Nand Lal Noorpuri (June 1906 – 13 May 1966) was an Indian poet, writer and lyricist who wrote in Punjabi. He wrote lyrics for many films including Mangti (1942 film). He committed suicide on May 13, 1966.

Early life 
Nand Lal Noorpuri was born in June 1906, to father Bishan Singh and mother Hukman Devi, in the Noor Pur 122 JB Faisalabad village of Lyallpur district in British Punjab. He studied at Khalsa High School and at the old Khalsa College in Lyallpur (renamed as Faisalabad in Pakistan after partition in 1947). He quit college and joined first as a teacher and then as an assistant sub-inspector in Bikaner in Rajasthan where he received a bravery award.
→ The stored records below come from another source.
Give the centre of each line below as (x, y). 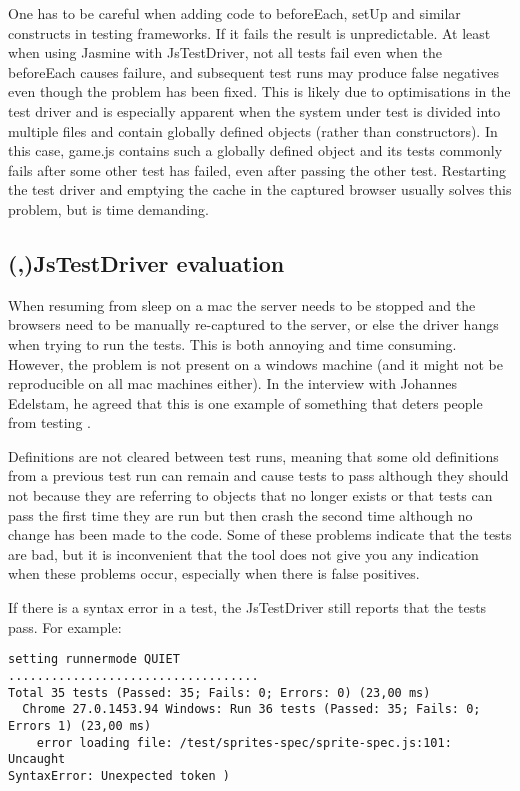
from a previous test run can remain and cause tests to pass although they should (258, 475)
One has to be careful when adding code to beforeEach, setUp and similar (234, 13)
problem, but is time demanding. (108, 208)
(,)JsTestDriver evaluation (146, 262)
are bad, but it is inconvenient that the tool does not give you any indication (243, 553)
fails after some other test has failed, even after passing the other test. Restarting (257, 169)
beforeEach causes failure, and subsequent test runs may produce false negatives (253, 71)
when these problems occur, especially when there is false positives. (214, 573)
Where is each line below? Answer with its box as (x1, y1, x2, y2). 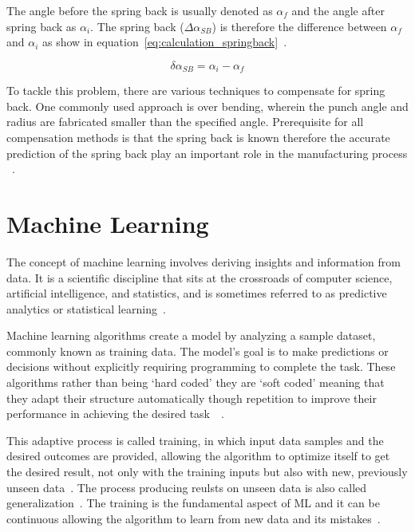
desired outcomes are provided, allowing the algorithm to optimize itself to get (6, 447, 390, 464)
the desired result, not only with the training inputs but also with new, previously (6, 463, 408, 480)
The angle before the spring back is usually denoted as (6, 2, 273, 18)
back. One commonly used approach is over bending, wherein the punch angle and (6, 97, 409, 114)
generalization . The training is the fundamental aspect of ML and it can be (6, 495, 380, 511)
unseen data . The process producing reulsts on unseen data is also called (6, 479, 367, 495)
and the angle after (291, 2, 385, 18)
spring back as (6, 18, 77, 34)
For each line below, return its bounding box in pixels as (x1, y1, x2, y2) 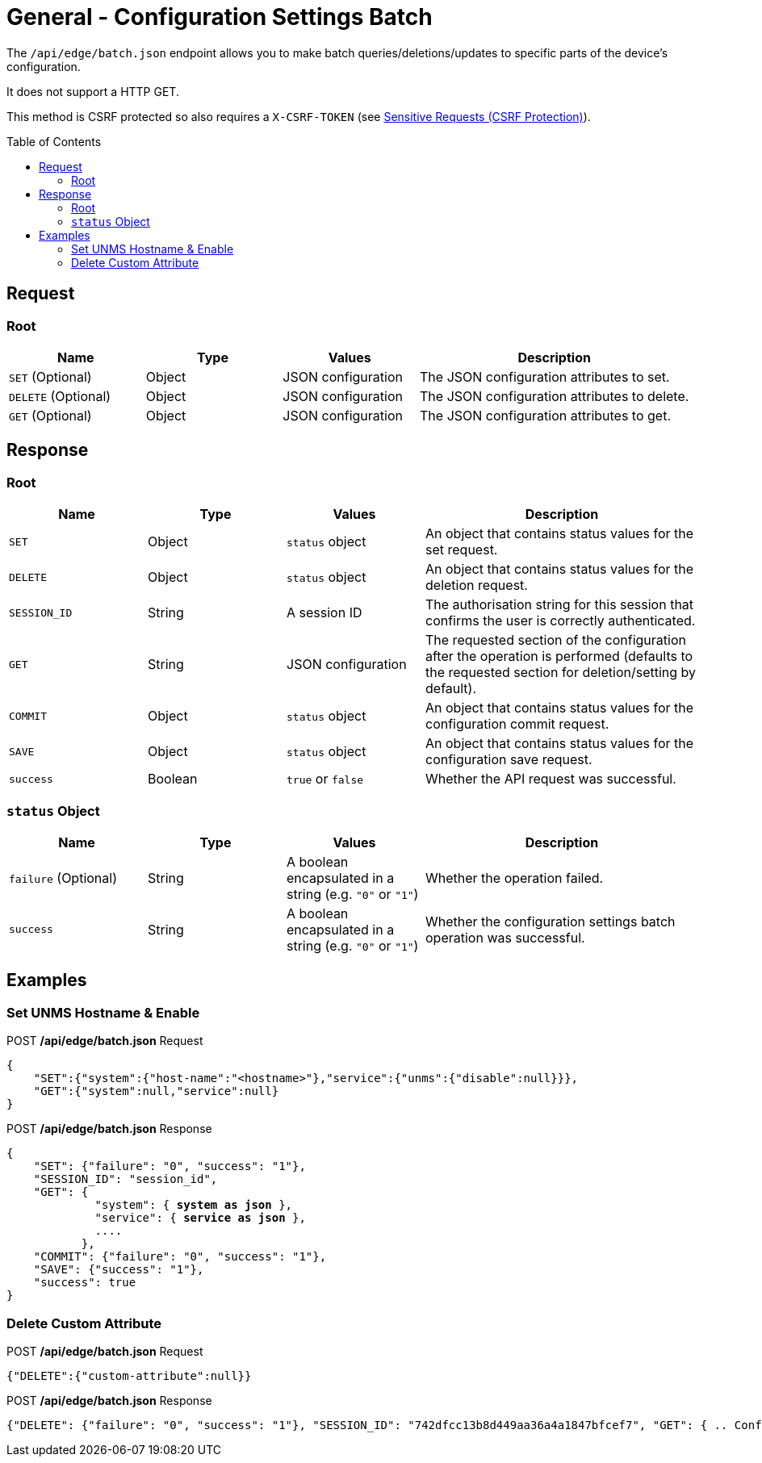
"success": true (33, 1276, 136, 1290)
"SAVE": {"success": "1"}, (33, 1263, 204, 1277)
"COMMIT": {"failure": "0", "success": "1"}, (33, 1250, 327, 1264)
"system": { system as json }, (94, 1198, 293, 1212)
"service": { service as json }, (94, 1211, 306, 1225)
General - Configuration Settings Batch (6, 3, 433, 31)
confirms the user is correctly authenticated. (425, 612, 696, 629)
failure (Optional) (9, 869, 118, 886)
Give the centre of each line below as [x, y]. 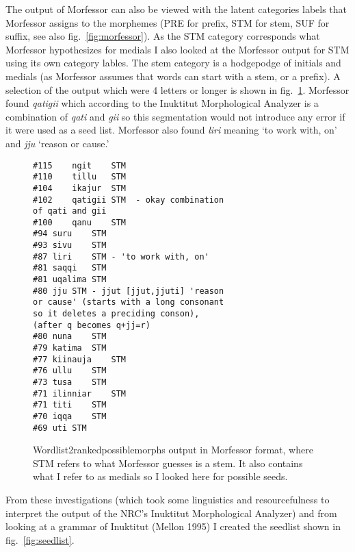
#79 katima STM [70, 348]
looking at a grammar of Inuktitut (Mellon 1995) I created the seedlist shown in [173, 526]
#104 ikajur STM [80, 188]
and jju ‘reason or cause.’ [57, 143]
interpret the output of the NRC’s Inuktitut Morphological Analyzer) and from [171, 513]
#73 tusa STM [70, 382]
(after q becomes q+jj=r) [92, 325]
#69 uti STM [60, 428]

He married  Sumittra Devi and the couple was blessed with four daughters and two sons. After partition, in 1947, he settled in Jalandhar.

Career 
In 1940, he left police force and came back to Punjab and wrote lyrics for Punjabi film Mangti. that made him known to everyone in Punjab. But the partition changed everything for him. The source of income dried up. He lost his home and livelihood and came to Jalandhar. Later, he found work in radio and started participating in kavi darbars (English: poetic concerts). His songs sung by many notable singers of Punjab including Mohammad Rafi, Surinder Kaur, Narinder Biba, Asa Singh Mastana, Parkash Kaur, A.S. Kang and more.

Death 
Disillusioned with his own poverty and lack of support and recognition from the government, he committed suicide on 13 May  1966, by jumping into the well near his house in Model House Block-A colony, Jalandhar.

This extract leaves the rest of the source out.